F.6 Crypto-asset characteristics

The crypto-asset referred to herein is a crypto-asset other than EMTs and ARTs and is natively implemented on the Filecoin blockchain and is also deployed on the Binance Smart Chain. FIL was previously deployed on the Huobi ECO Chain network. The crypto-asset is fungible up to 18 decimal places on Filecoin and Binance Smart Chain. The crypto-asset constitutes a digital representation recorded on distributed-ledger technology and does not confer ownership, governance, profit participation, or any other legally enforceable rights. Any functionalities associated with the token are limited to potential technical features within the relevant platform environment. These functionalities do not represent contractual entitlements and may depend on future development decisions, technical design choices, and operational conditions. The crypto-asset does not embody intrinsic economic value; instead, its value, if any, is determined exclusively by market dynamics such as supply, demand, and liquidity in secondary markets.

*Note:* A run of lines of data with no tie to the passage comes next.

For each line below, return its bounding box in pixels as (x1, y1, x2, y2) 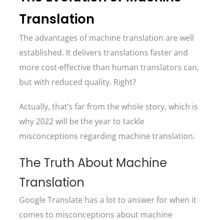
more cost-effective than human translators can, (19, 62, 199, 73)
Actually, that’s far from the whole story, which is (19, 101, 198, 112)
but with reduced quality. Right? (19, 77, 138, 87)
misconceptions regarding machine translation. (19, 131, 197, 141)
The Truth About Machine (19, 155, 167, 171)
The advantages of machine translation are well (19, 32, 194, 43)
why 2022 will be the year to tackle (19, 116, 144, 127)
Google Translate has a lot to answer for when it (19, 194, 196, 205)
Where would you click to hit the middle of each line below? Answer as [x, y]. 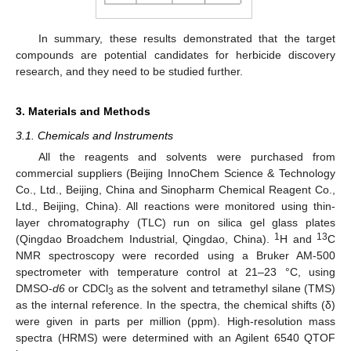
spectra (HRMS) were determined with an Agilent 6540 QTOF [175, 337]
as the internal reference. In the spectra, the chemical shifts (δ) [175, 304]
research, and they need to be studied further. [129, 71]
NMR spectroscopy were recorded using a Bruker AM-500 [175, 255]
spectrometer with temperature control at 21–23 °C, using [175, 271]
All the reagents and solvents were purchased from [186, 156]
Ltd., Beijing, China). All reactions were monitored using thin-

F.7 Commercial name or trading name

Long Name: "Filecoin" according to the Digital Token Identifier Foundation (www.dtif.org, DTI see F.13, FFG DTI see F.14 as of 2026-06-04).

F.8 Website of the issuer

https://www.protocol.ai/

F.9 Starting date of offer to the public or admission to trading

2026-07-09

F.10 Publication date

2026-07-09

F.11 Any other services provided by the issuer

No such services are currently known to be provided by the issuer. However, it cannot be excluded that additional services exist or may be offered in the future outside the scope of Regulation (EU) 2023/1114.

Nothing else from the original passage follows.